2.4. Statistical Analysis

The Kolmogorov–Smirnov test was used to test for normal distribution, and the two-way mixed ANOVA was used to determine the main effects of assessment time, group, and interaction between time and group. Mauchley’s test was used to test for sphericity, and if sphericity was lacking, Greenhouse–Geisser correction was used. The Follow-up Mann–Whitney U test was used to examine differences between the groups at specific times. Changes (improved, deteriorated, or no change) in stage and defect size were assessed, and their effects on OHIP domains in the standard seven-domain questionnaire and the new four-dimensional structure were determined using linear regression models. Missing data (<1%) were imputed using the last observation carried forward approach. Partial eta squared was added as a measure of effect size, with 0.01, 0.06, and 0.14 reflecting small, medium, and large effects, respectively. Cronbach’s alpha was used in order to evaluate internal consistency. Data were analyzed with SPSS version 28.0 (SPSS, Chicago, IL, USA), and the default level of significance was set at α ≤ 0.05. In order to account for multiple testing, Bonferroni correction was applied, resulting in an α ≤ 0.0125 for the ANOVA results.

3. Results

3.1. Patient Characteristics

Thirty-six patients (13 males and 23 females) were included. MRONJ was caused by a tooth extraction in all patients. The mean age of all patients was 68.8 (SD = 14.0) years. MRONJ-related parameters are described in Table 2.

Table 2

MRONJ-related parameters in the different subgroups.

Parameter	Groups	n
Total	-	36
Stage	I	25
	II	11
Pain	no	15
	yes	21
Primary disease	osteoporosis	8
	malignoma	28
Risk evaluation	low risk	12
	high risk	24
Duration of intake	short	15
	long	21
Defect size	small	11
	medium	11
	large	14
Need for prosthodontics	yes	17
	no	19

Additional subgroups were formed according to the change of stage between T0 and T1: 14 patients improved, 1 patient deteriorated, and 21 patients showed no change. Similar results were observed in change of stage between T0 and T2: 13 patients improved, one patient deteriorated, and 22 patients showed no change. Regarding change of defect size between T0 and T1, an improvement was found in 22 patients, deterioration in two patients, and no change in 12 patients. For change of defect size between T0 and T2, 21 patients improved, two patients deteriorated, and 13 patients showed no change.

3.2. OHIP Evaluations

In general, OHIP scores decreased between T0 and T1/T2 (Figure 1). Evaluation of the OHIP sum score showed a significant main effect for time (T0/T1/T2) for all parameters (stage, pain, primary disease, risk evaluation, duration of drug intake, defect size, and need for prosthodontics) (all F [2,68] ≥ 8.558, all p ≤ 0.001, partial-η2 [min to max] = 0.201 to 0.322). Improvement occurred between T0 and T1 (all F [1,34] ≥ 7.756, all p ≤ 0.009, partial-η2 [min to max] = 0.186 to 0.355). This improvement was maintained at T2 but no further significant improvements were observed between T1 and T2 (all F [1,34] < 0.858, all p > 0.213, partial-η2 [min to max] = 0.025 to 0.045).

Figure 1

Total OHIP score at baseline (T0), first (T1) and second (T2) follow-up appointment.
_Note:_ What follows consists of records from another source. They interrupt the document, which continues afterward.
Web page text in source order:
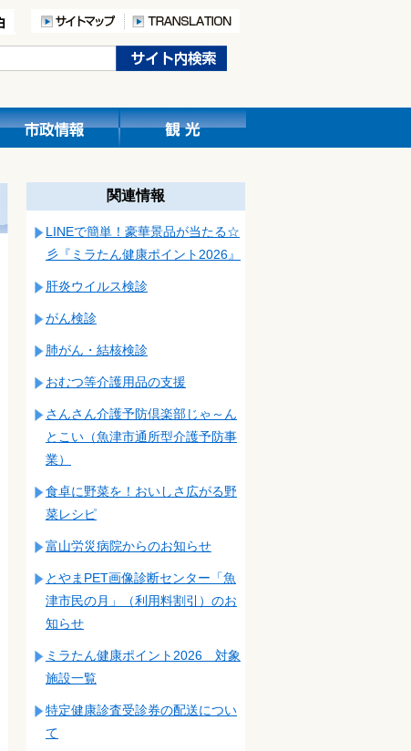
関連情報
LINEで簡単！豪華景品が当たる☆
彡『ミラたん健康ポイント2026』
肝炎ウイルス検診
がん検診
肺がん・結核検診
おむつ等介護用品の支援
さんさん介護予防倶楽部じゃ～ん
とこい（魚津市通所型介護予防事
業）
食卓に野菜を！おいしさ広がる野
菜レシピ
富山労災病院からのお知らせ
とやまPET画像診断センター「魚
津市民の月」（利用料割引）のお
知らせ
ミラたん健康ポイント2026 対象
施設一覧
特定健康診査受診券の配送につい
て
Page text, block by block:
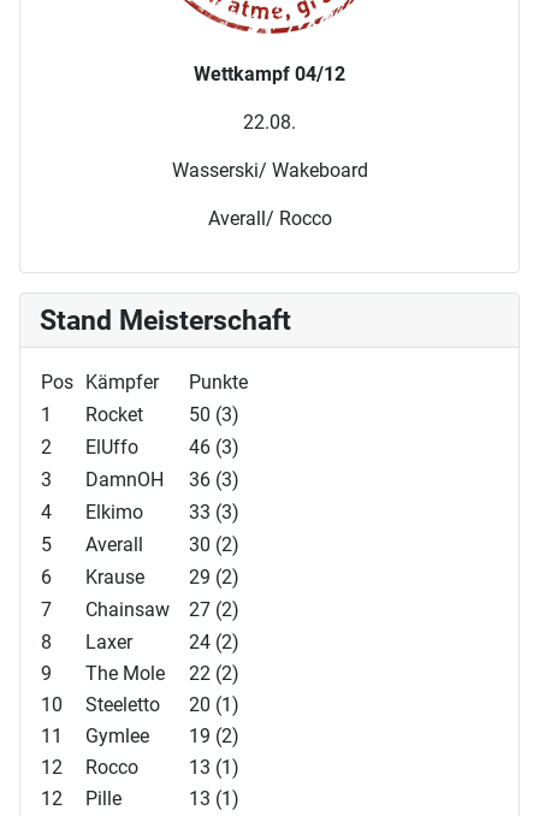
Wettkampf 04/12
22.08.
Wasserski/ Wakeboard
Averall/ Rocco
Stand Meisterschaft
Pos Kämpfer
Punkte
1
Rocket
50 (3)
2
ElUffo
46 (3)
3
DamnOH
36 (3)
4
Elkimo
33 (3)
5
Averall
30 (2)
6
Krause
29 (2)
7
Chainsaw
27 (2)
8
Laxer
24 (2)
9
The Mole
22 (2)
10
Steeletto
20 (1)
11
Gymlee
19 (2)
12
Rocco
13 (1)
12
Pille
13 (1)

No significant main effects between groups were found (all F [1,34] < 0.003, all p > 0.05, partial-η2 [min to max] = 0.008 to 0.108). Although no significant differences were observed in the need for prosthodontics between groups, an almost large effect size was observed within the group (partial-η2 = 0.101).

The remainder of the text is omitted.